通过分解实现BCNF

Question

Here are two functional dependencies which hold for R.

R(A,B,C,D,E) {ABCD->E, E->A}

The answer from my friend is that it can be decomposed into BCNF.

R1(B,C,D,E) {BCD->E}

R2(A,E) {E->A}

However, I think that it cannot be true because the original functional dependency ABCD->E has not been preserved. Therefore, in my opinion, R can not be decomposed into BCNF because the original functional dependency ABCD->E has not been preserved.

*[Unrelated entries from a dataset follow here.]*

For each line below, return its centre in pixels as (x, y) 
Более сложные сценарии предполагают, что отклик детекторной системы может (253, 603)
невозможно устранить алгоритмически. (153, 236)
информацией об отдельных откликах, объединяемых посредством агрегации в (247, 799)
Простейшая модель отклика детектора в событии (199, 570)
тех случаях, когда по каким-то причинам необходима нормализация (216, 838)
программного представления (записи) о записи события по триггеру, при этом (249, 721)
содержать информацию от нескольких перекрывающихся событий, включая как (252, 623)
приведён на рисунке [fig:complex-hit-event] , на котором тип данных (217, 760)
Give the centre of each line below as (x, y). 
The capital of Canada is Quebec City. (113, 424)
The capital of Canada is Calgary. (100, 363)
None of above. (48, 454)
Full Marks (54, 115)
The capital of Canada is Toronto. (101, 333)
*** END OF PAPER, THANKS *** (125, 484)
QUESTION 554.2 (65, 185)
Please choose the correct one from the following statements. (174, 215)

Am I right or wrong?

Answer 1

R can be decomposed in BCNF. Using the classical analysis algorithm the result is:

R1(A, E) {E → A}

and

R2 (B, C, D, E) {}

But the decomposition causes the loss of the dependency ABCD → E . Note that the decomposition in your question is still in BCNF, but still that decomposition causes the loss of the same dependency (and in R1 the dependency BCD → E does not hold).

Answer 2

(In the first version of this question you say, "the original primary key has been broken". You seem to mean, the original FD (functional dependency) has been "broken". (Otherwise, your statement doesn't make sense.) Instead of writing/thinking vague things like "broken", make the effort to write/think something clear and precise using appropriate technical terms. Eg when the components satisfy their FDs their join doesn't necessarily satisfy that original FD. For which there happens to be a more specialized phrase: the FD has not been preserved.)

We can always normalize to BCNF. But not necessarily preserving all FDs.

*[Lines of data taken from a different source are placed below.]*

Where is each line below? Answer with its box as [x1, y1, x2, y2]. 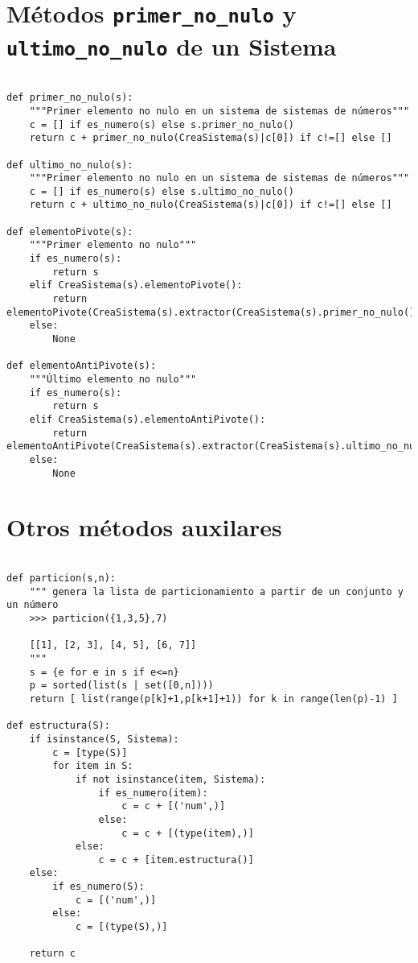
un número [6, 599, 59, 611]
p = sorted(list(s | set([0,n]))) [29, 680, 214, 692]
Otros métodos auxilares [6, 510, 282, 543]
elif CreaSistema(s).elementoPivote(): [29, 279, 243, 291]
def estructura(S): [6, 720, 110, 732]
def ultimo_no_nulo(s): [6, 159, 133, 171]
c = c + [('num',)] [121, 800, 226, 812]
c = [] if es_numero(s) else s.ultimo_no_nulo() [29, 185, 294, 197]
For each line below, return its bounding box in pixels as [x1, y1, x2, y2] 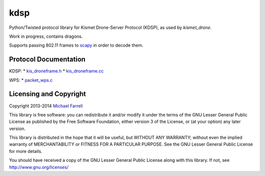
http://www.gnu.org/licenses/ [9, 164, 69, 170]
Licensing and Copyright [9, 90, 86, 98]
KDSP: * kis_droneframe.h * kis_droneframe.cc [9, 68, 104, 74]
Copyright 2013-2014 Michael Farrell [9, 103, 83, 109]
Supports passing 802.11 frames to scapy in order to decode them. [9, 42, 143, 49]
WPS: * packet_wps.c [9, 77, 53, 83]
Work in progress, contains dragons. [9, 33, 83, 39]
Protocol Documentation [9, 55, 86, 64]

If someone claims a decomposition is to BCNF, and that certain FDs hold in the components, then they should back it up by showing how they got that from a BCNF decomposition algorithm. (There are other ways to prove it from definitions, which is how the algorithms were proved to work.) You can decompose to those components , and A->E holds in R2, but BCD->E doesn't hold in R1. And ABCD->E is not preserved. There's no way to preserve it in decomposing to smaller components, because no smaller component has all those attributes.

You can also show that {R1,R2} is a lossless decomposition of R via a theorem that says that a binary decomposition is lossless when (if and only if) the common columns include a CK (candidate key) of one of them. Here the common column set is {E}, which includes itself, which is a CK of R2, so the decomposition is lossless. You can show they are both in BCNF via a definition of BCNF. Here, in each component all determinants of non-trivial FDs are superset of CKs, so each is in BCNF.

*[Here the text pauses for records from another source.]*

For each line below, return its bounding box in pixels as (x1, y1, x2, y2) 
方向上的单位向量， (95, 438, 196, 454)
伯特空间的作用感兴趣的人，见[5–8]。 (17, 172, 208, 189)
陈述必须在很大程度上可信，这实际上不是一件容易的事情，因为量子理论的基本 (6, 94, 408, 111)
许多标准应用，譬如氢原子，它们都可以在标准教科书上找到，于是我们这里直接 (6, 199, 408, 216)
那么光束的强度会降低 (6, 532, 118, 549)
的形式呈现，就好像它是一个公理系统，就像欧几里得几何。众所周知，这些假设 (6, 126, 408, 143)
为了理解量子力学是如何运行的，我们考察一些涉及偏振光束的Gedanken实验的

Components are always projections of an original that join back to it. So in any business situation that would have set the original to a certain value, the components will be set to projections of it and will join back to the original. So the FD will hold in the join. But if an FD is not preserved then if we constrain (error check) the attempted updates of the components per their FDs then we don't end up constraining (error checking) the original per that FD. So to prevent erroneous updates to the components & join we need to add a different constraint.

PS Now you can ask yourself, why do you think you have an opinion about FDs being preserved in BCNF? In math we don't have opinions, we have proofs of theorems. If you think you can show or reference that it's wrong, ask whether that justification is correct. If you don't have a proof or reference, don't think you have an opinion. If you don't really mean you have an opinion, then don't say that you do, say what you do mean. Also for the future--how could you have answered this? You must have been given a reference, and many are available including free online. You have learned something about BCNF. If you had read the whole section on BCNF it would have told you that FDs can't always be preserved. So please do due research before you ask a question.